While JHOVE processes this pdf, http://www.fcla.edu/daitss-test/files/01471-213X-12-33-S2.pdf, it runs out of all JAVA heap space. Is there an infinite loop during tag profile checking?
./jhove -c conf/jhove.conf -m pdf-hul ~/Workspace/describe/01471-213X-12-33-S2.pdf
Exception in thread "main" java.lang.OutOfMemoryError: Java heap space
at java.lang.AbstractStringBuilder.(AbstractStringBuilder.java:45)
at java.lang.StringBuilder.(StringBuilder.java:68)
at edu.harvard.hul.ois.jhove.module.pdf.Tokenizer.getNext(Unknown Source)

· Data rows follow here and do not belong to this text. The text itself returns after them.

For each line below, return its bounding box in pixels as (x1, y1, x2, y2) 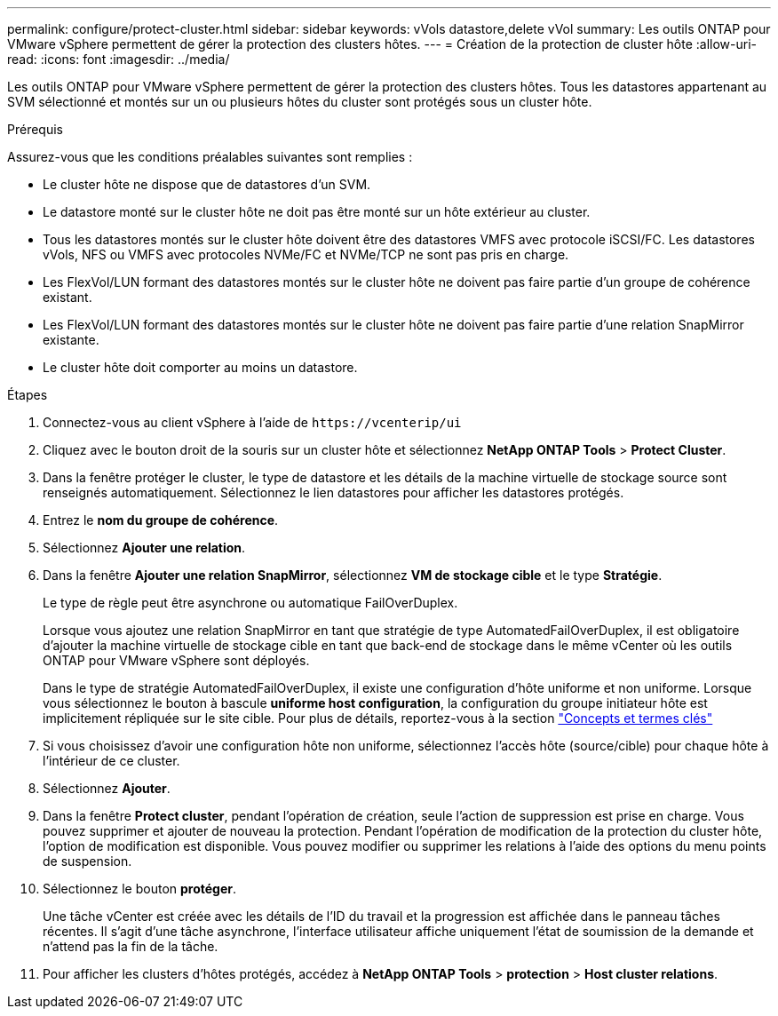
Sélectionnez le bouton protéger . (43, 881, 237, 896)
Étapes (7, 387, 48, 402)
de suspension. (43, 853, 132, 869)
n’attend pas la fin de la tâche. (43, 939, 218, 954)
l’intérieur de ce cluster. (43, 753, 180, 768)
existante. (43, 332, 99, 347)
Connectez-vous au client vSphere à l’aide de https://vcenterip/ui (43, 415, 462, 430)
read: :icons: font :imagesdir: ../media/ (7, 52, 230, 67)
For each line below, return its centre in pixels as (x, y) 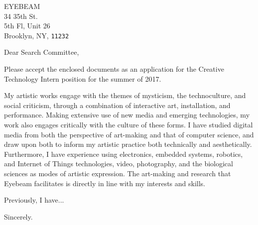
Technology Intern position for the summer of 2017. (83, 78)
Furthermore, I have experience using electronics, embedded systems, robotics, (124, 154)
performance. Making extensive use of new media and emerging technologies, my (127, 115)
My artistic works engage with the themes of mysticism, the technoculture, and (125, 95)
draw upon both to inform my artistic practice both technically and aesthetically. (128, 144)
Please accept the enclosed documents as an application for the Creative (114, 69)
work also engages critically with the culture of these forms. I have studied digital (129, 124)
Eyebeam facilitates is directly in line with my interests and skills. (105, 183)
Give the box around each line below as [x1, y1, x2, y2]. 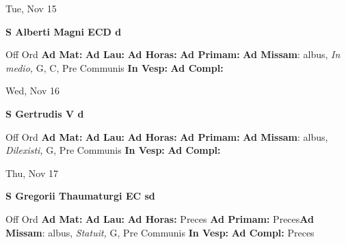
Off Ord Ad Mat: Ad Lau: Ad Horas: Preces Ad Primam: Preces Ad [5, 211, 314, 226]
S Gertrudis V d [5, 106, 84, 120]
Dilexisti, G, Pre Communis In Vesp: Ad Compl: [5, 143, 221, 157]
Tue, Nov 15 [5, 1, 57, 15]
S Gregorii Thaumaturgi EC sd [5, 189, 155, 203]
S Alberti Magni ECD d [5, 24, 122, 38]
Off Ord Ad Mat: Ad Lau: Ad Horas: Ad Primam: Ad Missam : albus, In [5, 47, 341, 62]
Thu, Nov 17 [5, 165, 58, 180]
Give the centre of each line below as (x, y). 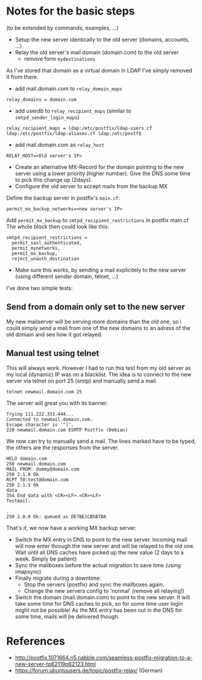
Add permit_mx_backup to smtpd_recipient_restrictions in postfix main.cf (97, 220)
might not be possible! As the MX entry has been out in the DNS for (99, 610)
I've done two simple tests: (40, 288)
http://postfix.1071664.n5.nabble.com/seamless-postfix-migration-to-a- (104, 658)
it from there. (22, 77)
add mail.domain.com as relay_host (59, 145)
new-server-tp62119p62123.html (55, 664)
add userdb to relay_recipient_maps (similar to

at edu.harvard.hul.ois.jhove.module.pdf.Parser.getNext(Unknown Source)
at edu.harvard.hul.ois.jhove.module.pdf.Parser.getNext(Unknown Source)
at edu.harvard.hul.ois.jhove.module.pdf.Parser.readObject(Unknown Source)
at edu.harvard.hul.ois.jhove.module.pdf.Parser.readArray(Unknown Source)
at edu.harvard.hul.ois.jhove.module.pdf.Parser.readObject(Unknown Source)
at edu.harvard.hul.ois.jhove.module.pdf.Parser.readDictionary(Unknown Source)
at edu.harvard.hul.ois.jhove.module.pdf.Parser.readObject(Unknown Source)
at edu.harvard.hul.ois.jhove.module.pdf.Parser.readObjectDef(Unknown Source)
at edu.harvard.hul.ois.jhove.module.pdf.Parser.readObjectDef(Unknown Source)
at edu.harvard.hul.ois.jhove.module.PdfModule.getObject(Unknown Source)
at edu.harvard.hul.ois.jhove.module.PdfModule.resolveIndirectObject(Unknown Source)
at edu.harvard.hul.ois.jhove.module.pdf.StructureElement.isStructElem(Unknown Source)
at edu.harvard.hul.ois.jhove.module.pdf.StructureElement.buildSubtree(Unknown Source)
at edu.harvard.hul.ois.jhove.module.pdf.StructureElement.buildSubtree(Unknown Source)
at edu.harvard.hul.ois.jhove.module.pdf.StructureElement.buildSubtree(Unknown Source)
at edu.harvard.hul.ois.jhove.module.pdf.StructureTree.getChildren(Unknown Source)
at edu.harvard.hul.ois.jhove.module.pdf.StructureTree.(Unknown Source)
at edu.harvard.hul.ois.jhove.module.pdf.TaggedProfile.satisfiesThisProfile(Unknown Source)
at edu.harvard.hul.ois.jhove.module.pdf.PdfProfile.satisfiesProfile(Unknown Source)
at edu.harvard.hul.ois.jhove.module.PdfModule.parse(Unknown Source)
at edu.harvard.hul.ois.jhove.JhoveBase.processFile(Unknown Source)
at edu.harvard.hul.ois.jhove.JhoveBase.process(Unknown Source)
at edu.harvard.hul.ois.jhove.JhoveBase.dispatch(Unknown Source)
I have the same problem with the following pdf file:
http://docserv.uni-duesseldorf.de/servlets/DerivateServlet/Derivate-25614
Are there any updates to that issue?
I'm working on this issue. One user showed that with huge amounts of patience and memory, at least some PDF files that appear to be in an infinite loop are completed after several hours. The StructureTree object can take a huge amount of memory for some files, but once it's build only a couple of flags that were set during its construction are checked. This suggests that the whole tree doesn't have to be in memory at once. I hope to have a fix that takes this into account before too long.
Thanks for the additional example. I'll use it in testing.
Last edit: Gary McGath 2013-04-29
It's nice to hear that. Many thanks in advance.
Unfortunately this reported bug is still existing in JHOVE 1.10.
Moved to GitHub for triage and testing.